Description fredrik.markstrom 2013-09-16 15:05:12 UTC
A race condition in the state-bit flipping in softirq.c might cause a tasklet to be added to more then one cpu:s tasklet_vec list. This might result in the tasklet executing too many times and/or on the wrong cpu. It might potentially also cause unrelated tasklets scheduled after this to execute on the wrong cpu. The most noticeable symptom in our system is that the WARN_ON() in __tasklet_action is triggered.

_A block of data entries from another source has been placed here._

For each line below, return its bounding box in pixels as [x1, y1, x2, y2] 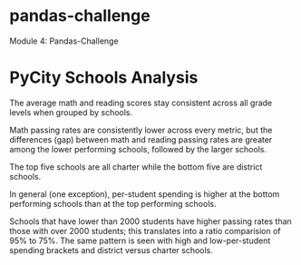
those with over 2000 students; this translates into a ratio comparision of [9, 225, 281, 236]
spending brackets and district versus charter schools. [9, 244, 213, 255]
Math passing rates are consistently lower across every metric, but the [9, 124, 273, 135]
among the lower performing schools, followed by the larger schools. [9, 143, 267, 154]
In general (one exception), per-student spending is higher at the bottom [9, 188, 280, 200]
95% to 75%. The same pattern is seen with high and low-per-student [9, 235, 271, 246]
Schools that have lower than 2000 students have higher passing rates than [9, 215, 292, 227]
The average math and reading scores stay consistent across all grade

An artificial example on how to trigger this bug is attached, it also contains lots of comments describing the race. It seems like this code (softirq.c) has a lot of history and I have a hard time understanding why stuff is done as it's done, so I'll save my save the embarrassment of proposing a solution.

The example has been tested on qemux86 and powerpc, but should work equally well on all architectures and kernel versions.

/Fredrik
Comment 1 fredrik.markstrom 2013-09-16 15:06:14 UTC
Created attachment 108481 [details]
Some kernel code that demonstrates the race condition in tasklet scheduling
Comment 2 fredrik.markstrom 2013-09-16 15:07:27 UTC
You need at least three cores to run the attached examples (Start qemu with -smp 3)
Comment 3 ZhangXiao 2013-11-26 08:35:34 UTC
process "tasklet_schedule"

S-1) test_and_set_bit TASKLET_STATE_SCHED
S-2) local_irq_save
S-3) test_and_set_bit TASKLET_STATE_RUN
S-4) if TASKLET_STATE_SCHED still been set
S-5) Chain the tasklet on tasklet_head
S-6) Clear bit TASKLET_STATE_RUN
S-7) local_irq_restore

Process "__tasklet_action", for every chained tasklet:
A-1) test_and_set_bit TASKLET_STATE_RUN
A-2) test_and_clear_bit TASKLET_STATE_SCHED
A-3) Spawn the handler function
A-4) conditionnally test and clear bit TASKLET_STATEF_RUN(cmpxchg)
A-5) test_and_clear_bit TASKLET_STATE_SCHED, if setted, A-3

Three CPUs, one tasklet:

Time  CPU1          CPU2          CPU3      SCHED
T-1   S-1~7                                 1
T-2   A-1,2,3                               0
T-3                 S-1 preempted           1
T-4   A-4,5 -> A-3                          0
T-5   A-4,5 finish                          0
T-6                               S-1 ~ 7   1
T-7                 S2 ~7                   1

After T-7, this tasklet chained on both CPU2 and CPU3.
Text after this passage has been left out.